4. The reducing method for a support vector according to claim 1, further comprising: a step of re-learning the SVM by using a training sample in which the training sample for initial learning corresponding to the outlier is removed; anda step of evaluating a support vector based on the parameter α value obtained by the re-learning so as to create one new vector from the two closest support vectors belonging to the same class, thereby replacing the two support vectors with the one new support vector.

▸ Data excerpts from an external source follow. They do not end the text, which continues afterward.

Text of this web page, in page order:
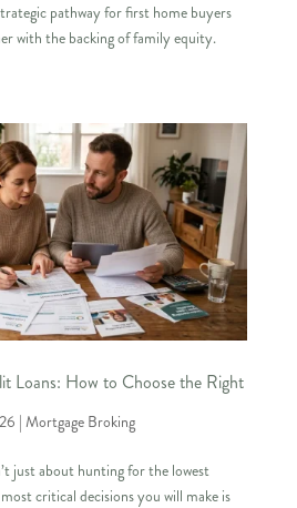
pathway for first home buyers
with the backing of family equity.
Loans: How to Choose the Right
| Mortgage Broking
just about hunting for the lowest
critical decisions you will make is
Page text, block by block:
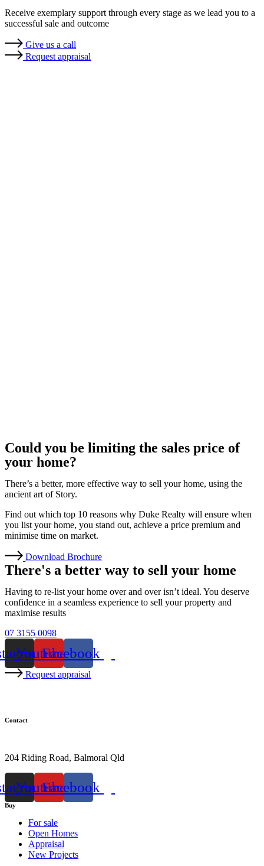
Receive exemplary support through every stage as we lead you to a
successful sale and outcome
Give us a call
Request appraisal
Could you be limiting the sales price of
your home?
There’s a better, more effective way to sell your home, using the
ancient art of Story.
Find out which top 10 reasons why Duke Realty will ensure when
you list your home, you stand out, achieve a price premium and
minimise time on market.
Download Brochure
There's a better way to sell your home
Having to re-list your home over and over isn’t ideal. You deserve
confidence in a seamless experience to sell your property and
maximise results
07 3155 0098
YoutubeFacebook
Request appraisal
Contact
204 Riding Road, Balmoral Qld
YoutubeFacebook
Buy
For sale
Open Homes
Appraisal
New Projects
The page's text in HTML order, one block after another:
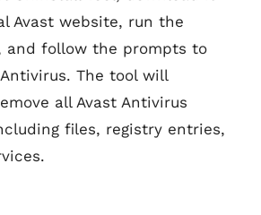
Avast website, run the
and follow the prompts to
The tool will
all Avast Antivirus
files, registry entries,
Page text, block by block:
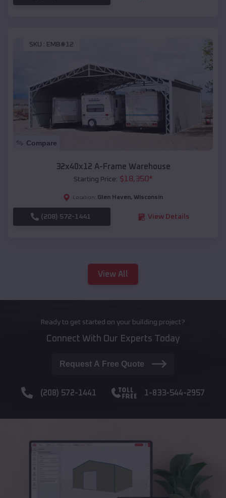
SKU : EMB#12
Compare
32x40x12 A-Frame Warehouse
Starting Price: $18,350*
Location: Glen Haven, Wisconsin
(208) 572-1441 View Details
View All
Ready to get started on your building project?
Connect With Our Experts Today
Request A Free Quote
(208) 572-1441 1-833-544-2957
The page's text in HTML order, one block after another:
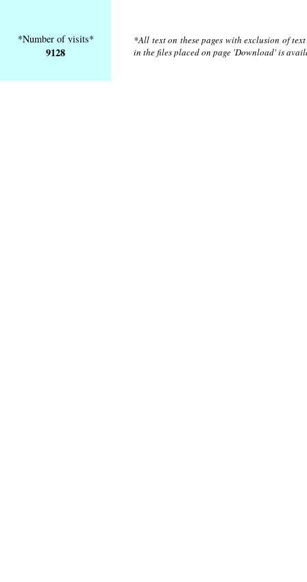
*Number of visits*
9128
*All text on these pages with exclusion of
in the files placed on page 'Download' is
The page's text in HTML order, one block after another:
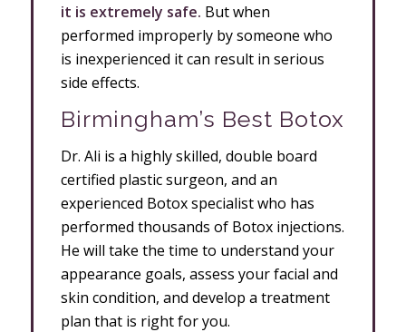
it is extremely safe. But when
performed improperly by someone who
is inexperienced it can result in serious
side effects.
Birmingham’s Best Botox
Dr. Ali is a highly skilled, double board
certified plastic surgeon, and an
experienced Botox specialist who has
performed thousands of Botox injections.
He will take the time to understand your
appearance goals, assess your facial and
skin condition, and develop a treatment
plan that is right for you.
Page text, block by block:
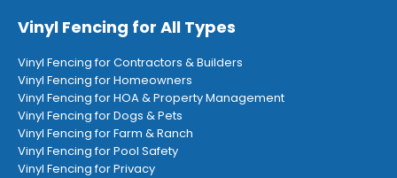
Vinyl Fencing for All Types
Vinyl Fencing for Contractors & Builders
Vinyl Fencing for Homeowners
Vinyl Fencing for HOA & Property Management
Vinyl Fencing for Dogs & Pets
Vinyl Fencing for Farm & Ranch
Vinyl Fencing for Pool Safety
Vinyl Fencing for Privacy
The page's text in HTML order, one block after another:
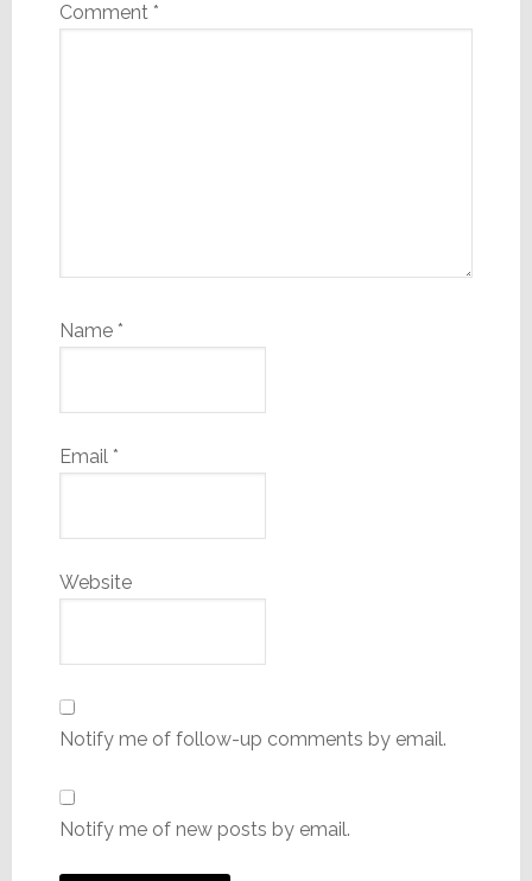
Comment *
Name *
Email *
Website
Notify me of follow-up comments by email.
Notify me of new posts by email.
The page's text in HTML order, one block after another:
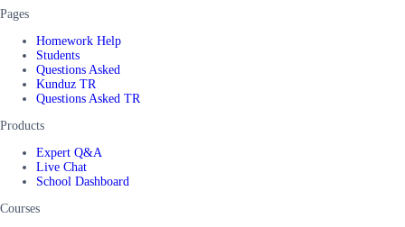
Pages
Homework Help
Students
Questions Asked
Kunduz TR
Questions Asked TR
Products
Expert Q&A
Live Chat
School Dashboard
Courses
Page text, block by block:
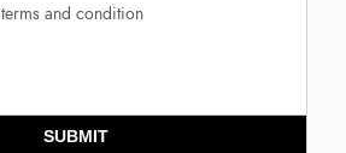
terms and condition
SUBMIT
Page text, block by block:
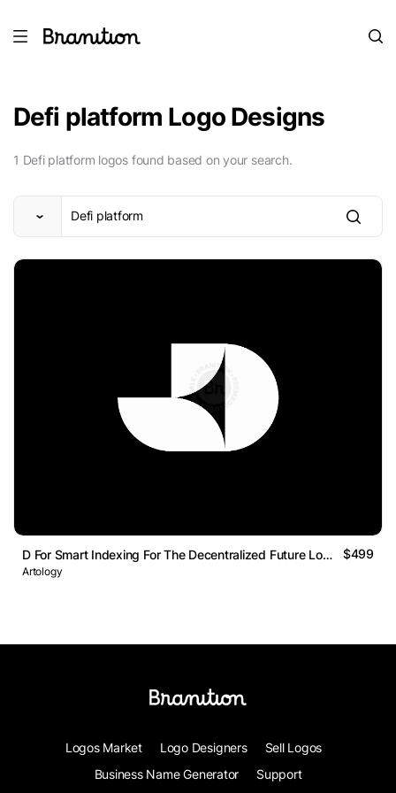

5. The reducing method for a support vector according to claim 2, further comprising: a step of re-learning the SVM by using a training sample in which the training sample for initial learning corresponding to the outlier is removed; anda step of evaluating a support vector based on the parameter α value obtained by the re-learning so as to create one new vector from the two closest support vectors belonging to the same class, thereby replacing the two support vectors with the one new support vector.

6. The reducing method for a support vector according to claim 3, further comprising: a step of re-learning the SVM by using a training sample in which the training sample for initial learning corresponding to the outlier is removed; anda step of evaluating a support vector based on the parameter α value obtained by the relearning so as to create one new vector from the two closest support vectors belonging to the same class, thereby replacing the two support vectors with the one new support vector.